(Extracted data entries)
===
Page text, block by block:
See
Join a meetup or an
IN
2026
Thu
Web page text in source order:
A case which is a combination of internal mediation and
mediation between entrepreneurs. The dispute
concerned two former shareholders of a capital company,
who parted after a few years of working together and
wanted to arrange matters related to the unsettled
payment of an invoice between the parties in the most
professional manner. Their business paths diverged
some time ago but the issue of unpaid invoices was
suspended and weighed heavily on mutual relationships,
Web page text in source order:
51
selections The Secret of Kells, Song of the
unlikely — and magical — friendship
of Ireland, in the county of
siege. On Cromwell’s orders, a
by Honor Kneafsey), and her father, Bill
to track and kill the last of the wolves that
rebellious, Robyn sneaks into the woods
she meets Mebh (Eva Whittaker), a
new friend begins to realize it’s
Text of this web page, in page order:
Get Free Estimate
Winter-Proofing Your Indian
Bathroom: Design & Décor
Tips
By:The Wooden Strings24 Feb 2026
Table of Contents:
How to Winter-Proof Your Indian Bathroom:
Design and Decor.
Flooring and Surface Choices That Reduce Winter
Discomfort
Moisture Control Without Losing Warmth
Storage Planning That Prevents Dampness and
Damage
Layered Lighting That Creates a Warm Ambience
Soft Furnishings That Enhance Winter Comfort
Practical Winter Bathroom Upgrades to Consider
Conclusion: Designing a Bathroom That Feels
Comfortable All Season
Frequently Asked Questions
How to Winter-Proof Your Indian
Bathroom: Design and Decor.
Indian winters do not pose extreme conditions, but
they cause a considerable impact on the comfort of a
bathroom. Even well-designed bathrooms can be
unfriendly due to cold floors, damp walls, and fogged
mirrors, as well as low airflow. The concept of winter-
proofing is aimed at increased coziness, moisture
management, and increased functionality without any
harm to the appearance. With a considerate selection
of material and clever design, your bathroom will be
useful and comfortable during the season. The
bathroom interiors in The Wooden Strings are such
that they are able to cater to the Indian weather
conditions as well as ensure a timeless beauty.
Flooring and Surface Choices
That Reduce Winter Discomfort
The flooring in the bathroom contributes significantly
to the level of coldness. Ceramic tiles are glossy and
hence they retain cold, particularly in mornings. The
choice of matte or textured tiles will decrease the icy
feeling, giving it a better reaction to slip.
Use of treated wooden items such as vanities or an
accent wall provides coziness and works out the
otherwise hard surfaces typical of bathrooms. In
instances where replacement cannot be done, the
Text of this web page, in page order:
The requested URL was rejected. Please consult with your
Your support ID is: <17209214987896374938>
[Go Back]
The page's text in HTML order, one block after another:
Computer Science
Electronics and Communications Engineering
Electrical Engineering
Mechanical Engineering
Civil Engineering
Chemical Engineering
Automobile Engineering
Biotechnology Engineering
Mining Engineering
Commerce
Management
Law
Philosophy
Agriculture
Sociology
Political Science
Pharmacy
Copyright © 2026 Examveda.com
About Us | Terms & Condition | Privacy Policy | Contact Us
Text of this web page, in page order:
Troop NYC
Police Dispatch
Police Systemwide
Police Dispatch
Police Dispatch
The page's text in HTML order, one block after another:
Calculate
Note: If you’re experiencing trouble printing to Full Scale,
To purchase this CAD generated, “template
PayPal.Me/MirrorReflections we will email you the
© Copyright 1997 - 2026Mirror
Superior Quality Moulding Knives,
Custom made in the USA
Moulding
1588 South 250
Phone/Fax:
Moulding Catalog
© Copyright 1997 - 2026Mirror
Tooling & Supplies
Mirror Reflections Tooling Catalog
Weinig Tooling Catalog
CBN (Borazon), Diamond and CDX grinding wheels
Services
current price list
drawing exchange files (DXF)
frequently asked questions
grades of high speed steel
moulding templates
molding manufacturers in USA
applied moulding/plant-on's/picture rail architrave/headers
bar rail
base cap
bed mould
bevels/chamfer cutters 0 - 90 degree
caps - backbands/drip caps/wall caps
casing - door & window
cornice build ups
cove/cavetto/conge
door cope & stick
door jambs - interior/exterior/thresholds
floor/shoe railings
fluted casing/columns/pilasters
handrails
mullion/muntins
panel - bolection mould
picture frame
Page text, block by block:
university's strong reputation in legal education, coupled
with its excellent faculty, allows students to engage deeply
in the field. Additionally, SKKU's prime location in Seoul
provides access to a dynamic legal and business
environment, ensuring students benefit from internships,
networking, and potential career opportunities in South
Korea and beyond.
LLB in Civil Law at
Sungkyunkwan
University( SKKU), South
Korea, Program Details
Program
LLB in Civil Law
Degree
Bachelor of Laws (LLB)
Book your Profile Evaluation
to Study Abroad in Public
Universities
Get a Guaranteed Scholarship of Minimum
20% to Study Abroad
===
WHAT YOU HAVE TO DO - Word for word, retype all of the entries above.

ANSWER TO THIS TASK -
Page text, block by block:
See
Join a meetup or an
IN
2026
Thu
Web page text in source order:
A case which is a combination of internal mediation and
mediation between entrepreneurs. The dispute
concerned two former shareholders of a capital company,
who parted after a few years of working together and
wanted to arrange matters related to the unsettled
payment of an invoice between the parties in the most
professional manner. Their business paths diverged
some time ago but the issue of unpaid invoices was
suspended and weighed heavily on mutual relationships,
Web page text in source order:
51
selections The Secret of Kells, Song of the
unlikely — and magical — friendship
of Ireland, in the county of
siege. On Cromwell’s orders, a
by Honor Kneafsey), and her father, Bill
to track and kill the last of the wolves that
rebellious, Robyn sneaks into the woods
she meets Mebh (Eva Whittaker), a
new friend begins to realize it’s
Text of this web page, in page order:
Get Free Estimate
Winter-Proofing Your Indian
Bathroom: Design & Décor
Tips
By:The Wooden Strings24 Feb 2026
Table of Contents:
How to Winter-Proof Your Indian Bathroom:
Design and Decor.
Flooring and Surface Choices That Reduce Winter
Discomfort
Moisture Control Without Losing Warmth
Storage Planning That Prevents Dampness and
Damage
Layered Lighting That Creates a Warm Ambience
Soft Furnishings That Enhance Winter Comfort
Practical Winter Bathroom Upgrades to Consider
Conclusion: Designing a Bathroom That Feels
Comfortable All Season
Frequently Asked Questions
How to Winter-Proof Your Indian
Bathroom: Design and Decor.
Indian winters do not pose extreme conditions, but
they cause a considerable impact on the comfort of a
bathroom. Even well-designed bathrooms can be
unfriendly due to cold floors, damp walls, and fogged
mirrors, as well as low airflow. The concept of winter-
proofing is aimed at increased coziness, moisture
management, and increased functionality without any
harm to the appearance. With a considerate selection
of material and clever design, your bathroom will be
useful and comfortable during the season. The
bathroom interiors in The Wooden Strings are such
that they are able to cater to the Indian weather
conditions as well as ensure a timeless beauty.
Flooring and Surface Choices
That Reduce Winter Discomfort
The flooring in the bathroom contributes significantly
to the level of coldness. Ceramic tiles are glossy and
hence they retain cold, particularly in mornings. The
choice of matte or textured tiles will decrease the icy
feeling, giving it a better reaction to slip.
Use of treated wooden items such as vanities or an
accent wall provides coziness and works out the
otherwise hard surfaces typical of bathrooms. In
instances where replacement cannot be done, the
Text of this web page, in page order:
The requested URL was rejected. Please consult with your
Your support ID is: <17209214987896374938>
[Go Back]
The page's text in HTML order, one block after another:
Computer Science
Electronics and Communications Engineering
Electrical Engineering
Mechanical Engineering
Civil Engineering
Chemical Engineering
Automobile Engineering
Biotechnology Engineering
Mining Engineering
Commerce
Management
Law
Philosophy
Agriculture
Sociology
Political Science
Pharmacy
Copyright © 2026 Examveda.com
About Us | Terms & Condition | Privacy Policy | Contact Us
Text of this web page, in page order:
Troop NYC
Police Dispatch
Police Systemwide
Police Dispatch
Police Dispatch
The page's text in HTML order, one block after another:
Calculate
Note: If you’re experiencing trouble printing to Full Scale,
To purchase this CAD generated, “template
PayPal.Me/MirrorReflections we will email you the
© Copyright 1997 - 2026Mirror
Superior Quality Moulding Knives,
Custom made in the USA
Moulding
1588 South 250
Phone/Fax:
Moulding Catalog
© Copyright 1997 - 2026Mirror
Tooling & Supplies
Mirror Reflections Tooling Catalog
Weinig Tooling Catalog
CBN (Borazon), Diamond and CDX grinding wheels
Services
current price list
drawing exchange files (DXF)
frequently asked questions
grades of high speed steel
moulding templates
molding manufacturers in USA
applied moulding/plant-on's/picture rail architrave/headers
bar rail
base cap
bed mould
bevels/chamfer cutters 0 - 90 degree
caps - backbands/drip caps/wall caps
casing - door & window
cornice build ups
cove/cavetto/conge
door cope & stick
door jambs - interior/exterior/thresholds
floor/shoe railings
fluted casing/columns/pilasters
handrails
mullion/muntins
panel - bolection mould
picture frame
Page text, block by block:
university's strong reputation in legal education, coupled
with its excellent faculty, allows students to engage deeply
in the field. Additionally, SKKU's prime location in Seoul
provides access to a dynamic legal and business
environment, ensuring students benefit from internships,
networking, and potential career opportunities in South
Korea and beyond.
LLB in Civil Law at
Sungkyunkwan
University( SKKU), South
Korea, Program Details
Program
LLB in Civil Law
Degree
Bachelor of Laws (LLB)
Book your Profile Evaluation
to Study Abroad in Public
Universities
Get a Guaranteed Scholarship of Minimum
20% to Study Abroad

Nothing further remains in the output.